§ **Your goal**
Your task is to repeat the entries exactly. Leave the pictures out.

§ **Data extracts**
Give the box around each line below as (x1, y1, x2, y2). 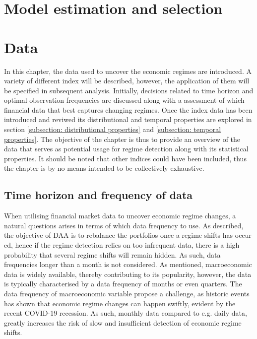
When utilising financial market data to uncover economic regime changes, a (4, 210, 236, 221)
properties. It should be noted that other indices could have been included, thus (4, 153, 247, 163)
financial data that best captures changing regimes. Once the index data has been (4, 104, 253, 115)
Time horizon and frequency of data (4, 187, 193, 203)
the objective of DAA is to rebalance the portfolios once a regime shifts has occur (4, 230, 252, 240)
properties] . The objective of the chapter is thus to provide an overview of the (4, 134, 241, 144)
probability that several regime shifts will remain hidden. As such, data (4, 249, 221, 260)
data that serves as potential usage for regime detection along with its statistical (4, 143, 249, 154)
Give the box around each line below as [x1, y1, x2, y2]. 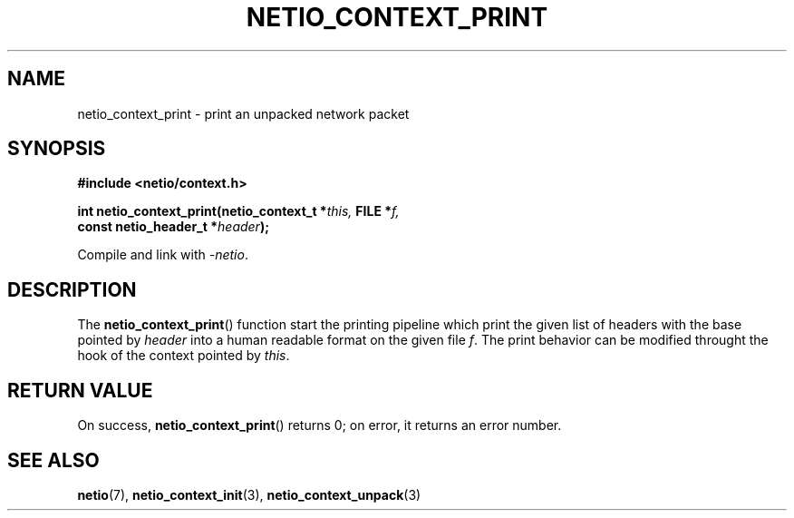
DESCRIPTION [7, 278, 137, 301]
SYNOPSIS [7, 137, 106, 161]
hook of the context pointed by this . [77, 347, 290, 364]
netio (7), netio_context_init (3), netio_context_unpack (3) [77, 486, 421, 503]
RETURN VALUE [7, 378, 153, 402]
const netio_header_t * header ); [77, 219, 269, 235]
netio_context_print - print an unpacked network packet [77, 105, 410, 122]
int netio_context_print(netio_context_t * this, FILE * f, [77, 203, 400, 220]
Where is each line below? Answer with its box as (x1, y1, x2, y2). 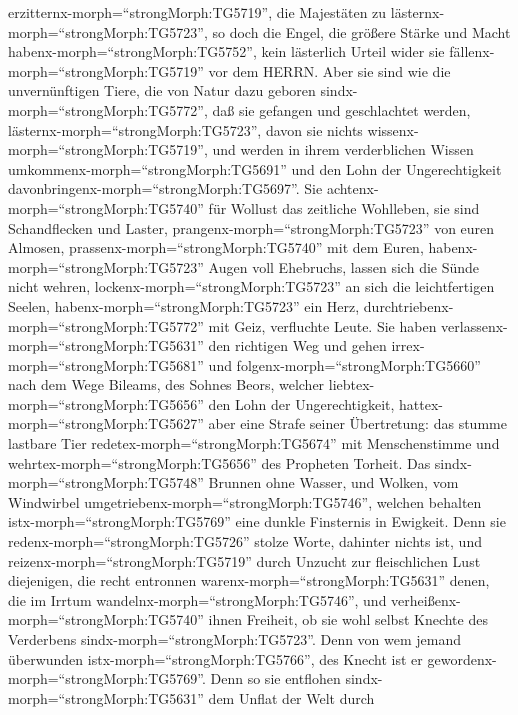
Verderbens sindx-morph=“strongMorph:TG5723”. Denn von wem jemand (8, 629, 462, 649)
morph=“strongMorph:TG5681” (8, 354, 204, 375)
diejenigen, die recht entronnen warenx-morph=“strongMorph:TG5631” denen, (8, 570, 490, 591)
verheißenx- (391, 589, 461, 610)
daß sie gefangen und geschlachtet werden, (212, 99, 471, 120)
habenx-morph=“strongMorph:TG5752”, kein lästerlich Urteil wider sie (8, 41, 445, 62)
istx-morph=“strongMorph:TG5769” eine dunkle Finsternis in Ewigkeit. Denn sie (8, 511, 506, 532)
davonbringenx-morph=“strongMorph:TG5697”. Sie (8, 178, 323, 199)
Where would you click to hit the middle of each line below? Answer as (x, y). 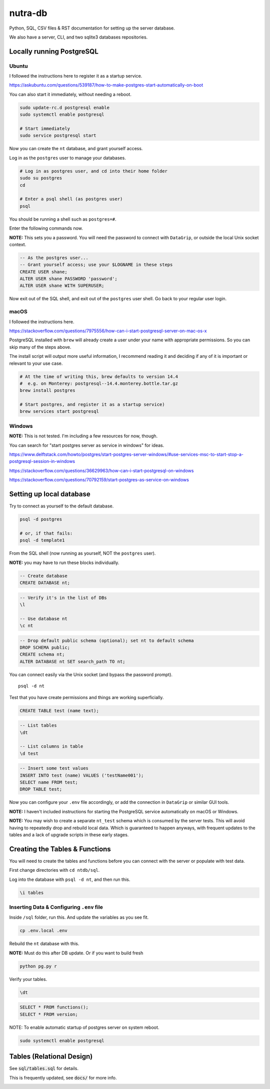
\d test (29, 753)
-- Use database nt (43, 619)
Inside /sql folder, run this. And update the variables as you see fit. (79, 917)
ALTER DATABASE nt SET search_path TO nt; (72, 661)
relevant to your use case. (36, 363)
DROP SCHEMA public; (45, 648)
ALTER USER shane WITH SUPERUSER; (62, 286)
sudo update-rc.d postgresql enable (65, 107)
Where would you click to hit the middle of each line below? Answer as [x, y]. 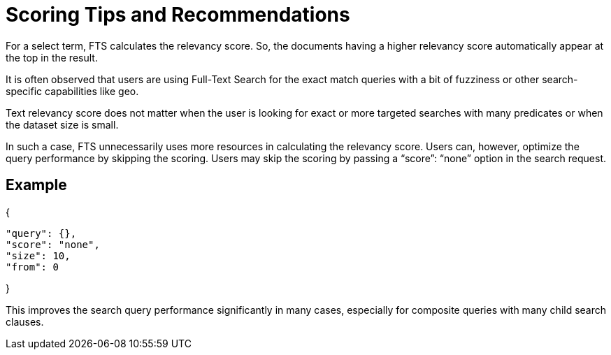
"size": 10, [38, 255]
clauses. [25, 321]
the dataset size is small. [62, 124]
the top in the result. [52, 57]
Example [36, 185]
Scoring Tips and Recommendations [178, 15]
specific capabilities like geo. [72, 91]
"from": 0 [32, 267]
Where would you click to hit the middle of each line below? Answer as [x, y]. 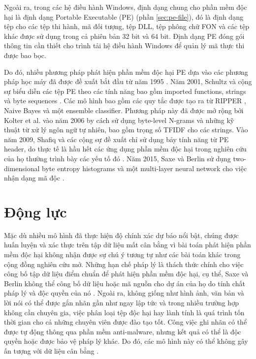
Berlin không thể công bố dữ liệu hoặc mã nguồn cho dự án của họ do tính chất [125, 283]
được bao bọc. [25, 55]
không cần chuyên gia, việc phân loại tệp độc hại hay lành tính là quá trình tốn [124, 312]
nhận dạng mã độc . [34, 178]
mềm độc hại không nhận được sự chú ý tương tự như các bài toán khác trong [122, 254]
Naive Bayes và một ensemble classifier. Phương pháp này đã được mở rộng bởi [124, 110]
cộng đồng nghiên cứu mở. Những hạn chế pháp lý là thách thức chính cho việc [124, 264]
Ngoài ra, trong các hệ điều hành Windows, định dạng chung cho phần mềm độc [126, 7]
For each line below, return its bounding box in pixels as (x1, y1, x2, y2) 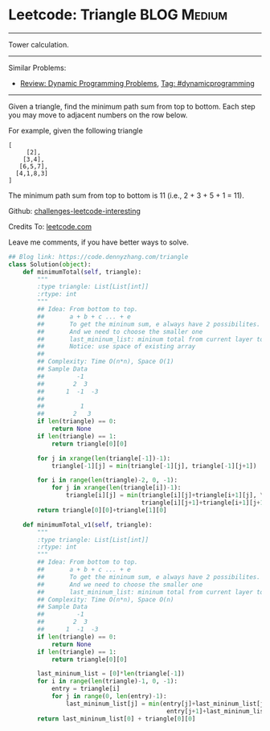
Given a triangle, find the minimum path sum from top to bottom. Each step (8, 101, 256, 111)
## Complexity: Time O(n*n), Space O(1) (37, 358, 174, 366)
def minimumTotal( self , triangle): (22, 268, 142, 276)
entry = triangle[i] (51, 685, 121, 693)
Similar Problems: (8, 63, 67, 72)
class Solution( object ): (8, 260, 92, 269)
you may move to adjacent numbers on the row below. (8, 110, 188, 120)
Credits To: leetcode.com (8, 221, 92, 231)
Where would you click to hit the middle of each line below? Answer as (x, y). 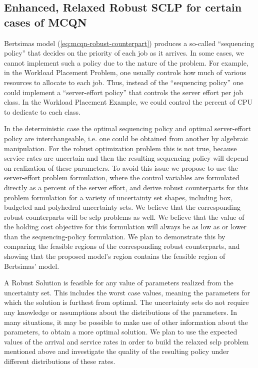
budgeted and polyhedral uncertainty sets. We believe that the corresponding (122, 207)
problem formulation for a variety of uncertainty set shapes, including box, (118, 197)
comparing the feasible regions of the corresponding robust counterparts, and (122, 246)
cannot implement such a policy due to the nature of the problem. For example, (126, 62)
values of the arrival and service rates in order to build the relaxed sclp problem (126, 341)
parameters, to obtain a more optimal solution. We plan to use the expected (121, 332)
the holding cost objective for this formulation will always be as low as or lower (125, 227)
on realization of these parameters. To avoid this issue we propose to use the (121, 167)
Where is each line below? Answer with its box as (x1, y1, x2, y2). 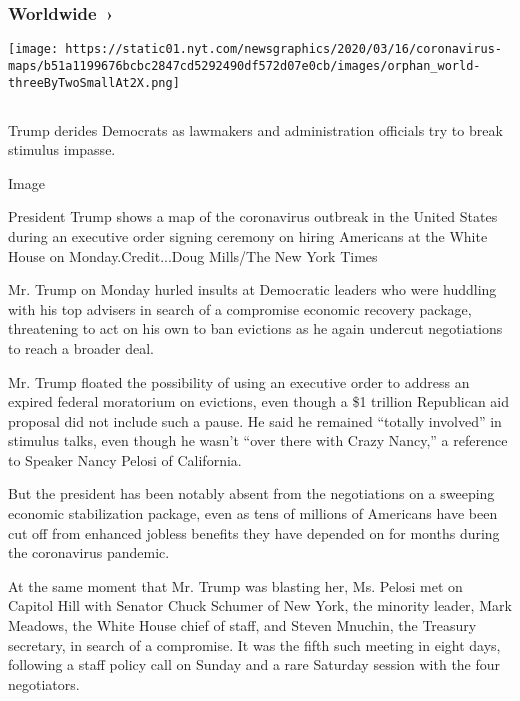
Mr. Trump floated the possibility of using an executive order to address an (8, 371, 470, 392)
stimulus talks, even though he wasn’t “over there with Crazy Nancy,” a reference (8, 430, 508, 451)
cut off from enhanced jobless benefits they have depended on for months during (8, 522, 500, 543)
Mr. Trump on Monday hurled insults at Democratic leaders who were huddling (8, 279, 497, 300)
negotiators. (8, 673, 80, 694)
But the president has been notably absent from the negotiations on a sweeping (8, 483, 495, 504)
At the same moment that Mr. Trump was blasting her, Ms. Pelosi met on (8, 575, 463, 596)
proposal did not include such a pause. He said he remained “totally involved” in (8, 410, 502, 431)
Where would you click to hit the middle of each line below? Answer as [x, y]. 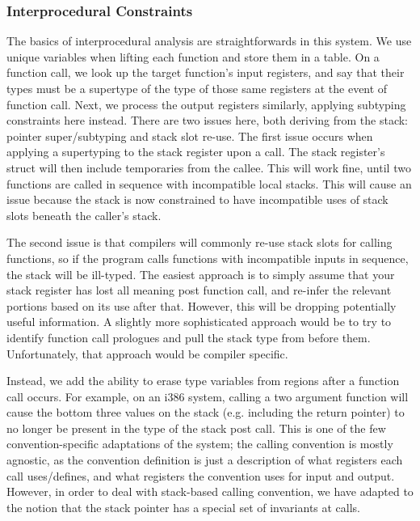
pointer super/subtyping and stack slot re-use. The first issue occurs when [190, 136]
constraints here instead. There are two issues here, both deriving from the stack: [207, 120]
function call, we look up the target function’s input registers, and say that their [206, 72]
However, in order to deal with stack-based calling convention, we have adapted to [210, 491]
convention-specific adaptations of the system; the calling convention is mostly [200, 444]
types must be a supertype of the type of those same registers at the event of [197, 88]
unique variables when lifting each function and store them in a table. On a [193, 56]
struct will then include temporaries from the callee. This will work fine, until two [209, 167]
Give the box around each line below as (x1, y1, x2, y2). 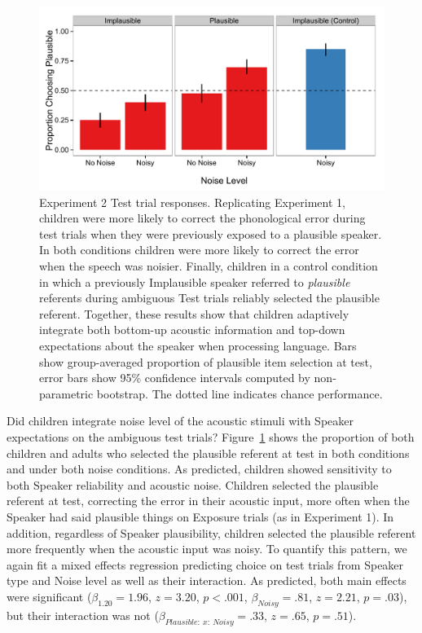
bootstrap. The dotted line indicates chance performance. (96, 385, 383, 402)
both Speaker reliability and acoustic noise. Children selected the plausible (7, 476, 379, 493)
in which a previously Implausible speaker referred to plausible (39, 273, 350, 290)
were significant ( (7, 587, 92, 604)
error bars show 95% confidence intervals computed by (39, 369, 310, 386)
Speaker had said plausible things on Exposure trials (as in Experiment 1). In (7, 508, 394, 525)
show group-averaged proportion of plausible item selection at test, (39, 353, 372, 370)
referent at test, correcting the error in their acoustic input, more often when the (7, 492, 410, 509)
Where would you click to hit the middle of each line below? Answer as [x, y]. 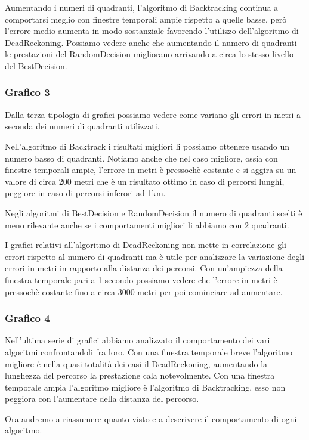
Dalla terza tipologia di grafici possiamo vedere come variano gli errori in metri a [153, 114]
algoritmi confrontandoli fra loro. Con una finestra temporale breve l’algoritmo [149, 351]
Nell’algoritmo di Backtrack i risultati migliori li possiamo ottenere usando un [147, 146]
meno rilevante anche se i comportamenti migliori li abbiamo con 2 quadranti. [147, 224]
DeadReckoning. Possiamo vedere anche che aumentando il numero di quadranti [151, 42]
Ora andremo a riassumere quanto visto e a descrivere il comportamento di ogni [151, 418]
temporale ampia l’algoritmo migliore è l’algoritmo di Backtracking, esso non [145, 387]
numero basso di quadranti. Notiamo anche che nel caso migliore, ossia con [141, 158]

§ **Problem solution**
Give the box around each line below as (x1, y1, x2, y2). 
When utilising financial market data to uncover economic regime changes, a (4, 210, 236, 221)
properties. It should be noted that other indices could have been included, thus (4, 153, 247, 163)
financial data that best captures changing regimes. Once the index data has been (4, 104, 253, 115)
Time horizon and frequency of data (4, 187, 193, 203)
the objective of DAA is to rebalance the portfolios once a regime shifts has occur (4, 230, 252, 240)
properties] . The objective of the chapter is thus to provide an overview of the (4, 134, 241, 144)
probability that several regime shifts will remain hidden. As such, data (4, 249, 221, 260)
data that serves as potential usage for regime detection along with its statistical (4, 143, 249, 154)
Give the box around each line below as [x1, y1, x2, y2]. 
DESCRIPTION [7, 278, 137, 301]
SYNOPSIS [7, 137, 106, 161]
hook of the context pointed by this . [77, 347, 290, 364]
netio (7), netio_context_init (3), netio_context_unpack (3) [77, 486, 421, 503]
RETURN VALUE [7, 378, 153, 402]
const netio_header_t * header ); [77, 219, 269, 235]
netio_context_print - print an unpacked network packet [77, 105, 410, 122]
int netio_context_print(netio_context_t * this, FILE * f, [77, 203, 400, 220]
Where is each line below? Answer with its box as (x1, y1, x2, y2). 
Verderbens sindx-morph=“strongMorph:TG5723”. Denn von wem jemand (8, 629, 462, 649)
morph=“strongMorph:TG5681” (8, 354, 204, 375)
diejenigen, die recht entronnen warenx-morph=“strongMorph:TG5631” denen, (8, 570, 490, 591)
verheißenx- (391, 589, 461, 610)
daß sie gefangen und geschlachtet werden, (212, 99, 471, 120)
habenx-morph=“strongMorph:TG5752”, kein lästerlich Urteil wider sie (8, 41, 445, 62)
istx-morph=“strongMorph:TG5769” eine dunkle Finsternis in Ewigkeit. Denn sie (8, 511, 506, 532)
davonbringenx-morph=“strongMorph:TG5697”. Sie (8, 178, 323, 199)
Where would you click to hit the middle of each line below? Answer as (x, y). 
\d test (29, 753)
-- Use database nt (43, 619)
Inside /sql folder, run this. And update the variables as you see fit. (79, 917)
ALTER DATABASE nt SET search_path TO nt; (72, 661)
relevant to your use case. (36, 363)
DROP SCHEMA public; (45, 648)
ALTER USER shane WITH SUPERUSER; (62, 286)
sudo update-rc.d postgresql enable (65, 107)
Where would you click to hit the middle of each line below? Answer as [x, y]. 
"size": 10, [38, 255]
clauses. [25, 321]
the dataset size is small. [62, 124]
the top in the result. [52, 57]
Example [36, 185]
Scoring Tips and Recommendations [178, 15]
specific capabilities like geo. [72, 91]
"from": 0 [32, 267]
Where would you click to hit the middle of each line below? Answer as [x, y]. 
Berlin không thể công bố dữ liệu hoặc mã nguồn cho dự án của họ do tính chất [125, 283]
được bao bọc. [25, 55]
không cần chuyên gia, việc phân loại tệp độc hại hay lành tính là quá trình tốn [124, 312]
nhận dạng mã độc . [34, 178]
mềm độc hại không nhận được sự chú ý tương tự như các bài toán khác trong [122, 254]
Naive Bayes và một ensemble classifier. Phương pháp này đã được mở rộng bởi [124, 110]
cộng đồng nghiên cứu mở. Những hạn chế pháp lý là thách thức chính cho việc [124, 264]
Ngoài ra, trong các hệ điều hành Windows, định dạng chung cho phần mềm độc [126, 7]
For each line below, return its bounding box in pixels as (x1, y1, x2, y2) 
Given a triangle, find the minimum path sum from top to bottom. Each step (8, 101, 256, 111)
## Complexity: Time O(n*n), Space O(1) (37, 358, 174, 366)
def minimumTotal( self , triangle): (22, 268, 142, 276)
entry = triangle[i] (51, 685, 121, 693)
Similar Problems: (8, 63, 67, 72)
class Solution( object ): (8, 260, 92, 269)
you may move to adjacent numbers on the row below. (8, 110, 188, 120)
Credits To: leetcode.com (8, 221, 92, 231)
Where would you click to hit the middle of each line below? Answer as (x, y). 
budgeted and polyhedral uncertainty sets. We believe that the corresponding (122, 207)
problem formulation for a variety of uncertainty set shapes, including box, (118, 197)
comparing the feasible regions of the corresponding robust counterparts, and (122, 246)
cannot implement such a policy due to the nature of the problem. For example, (126, 62)
values of the arrival and service rates in order to build the relaxed sclp problem (126, 341)
parameters, to obtain a more optimal solution. We plan to use the expected (121, 332)
the holding cost objective for this formulation will always be as low as or lower (125, 227)
on realization of these parameters. To avoid this issue we propose to use the (121, 167)
Where is each line below? Answer with its box as (x1, y1, x2, y2). 
Mr. Trump floated the possibility of using an executive order to address an (8, 371, 470, 392)
stimulus talks, even though he wasn’t “over there with Crazy Nancy,” a reference (8, 430, 508, 451)
cut off from enhanced jobless benefits they have depended on for months during (8, 522, 500, 543)
Mr. Trump on Monday hurled insults at Democratic leaders who were huddling (8, 279, 497, 300)
negotiators. (8, 673, 80, 694)
But the president has been notably absent from the negotiations on a sweeping (8, 483, 495, 504)
At the same moment that Mr. Trump was blasting her, Ms. Pelosi met on (8, 575, 463, 596)
proposal did not include such a pause. He said he remained “totally involved” in (8, 410, 502, 431)
Where would you click to hit the middle of each line below? Answer as [x, y]. 
pointer super/subtyping and stack slot re-use. The first issue occurs when [190, 136]
constraints here instead. There are two issues here, both deriving from the stack: [207, 120]
function call, we look up the target function’s input registers, and say that their [206, 72]
However, in order to deal with stack-based calling convention, we have adapted to [210, 491]
convention-specific adaptations of the system; the calling convention is mostly [200, 444]
types must be a supertype of the type of those same registers at the event of [197, 88]
unique variables when lifting each function and store them in a table. On a [193, 56]
struct will then include temporaries from the callee. This will work fine, until two [209, 167]
Give the box around each line below as (x1, y1, x2, y2). 
bootstrap. The dotted line indicates chance performance. (96, 385, 383, 402)
both Speaker reliability and acoustic noise. Children selected the plausible (7, 476, 379, 493)
in which a previously Implausible speaker referred to plausible (39, 273, 350, 290)
were significant ( (7, 587, 92, 604)
error bars show 95% confidence intervals computed by (39, 369, 310, 386)
Speaker had said plausible things on Exposure trials (as in Experiment 1). In (7, 508, 394, 525)
show group-averaged proportion of plausible item selection at test, (39, 353, 372, 370)
referent at test, correcting the error in their acoustic input, more often when the (7, 492, 410, 509)
Where would you click to hit the middle of each line below? Answer as [x, y]. 
Dalla terza tipologia di grafici possiamo vedere come variano gli errori in metri a [153, 114]
algoritmi confrontandoli fra loro. Con una finestra temporale breve l’algoritmo [149, 351]
Nell’algoritmo di Backtrack i risultati migliori li possiamo ottenere usando un [147, 146]
meno rilevante anche se i comportamenti migliori li abbiamo con 2 quadranti. [147, 224]
DeadReckoning. Possiamo vedere anche che aumentando il numero di quadranti [151, 42]
Ora andremo a riassumere quanto visto e a descrivere il comportamento di ogni [151, 418]
temporale ampia l’algoritmo migliore è l’algoritmo di Backtracking, esso non [145, 387]
numero basso di quadranti. Notiamo anche che nel caso migliore, ossia con [141, 158]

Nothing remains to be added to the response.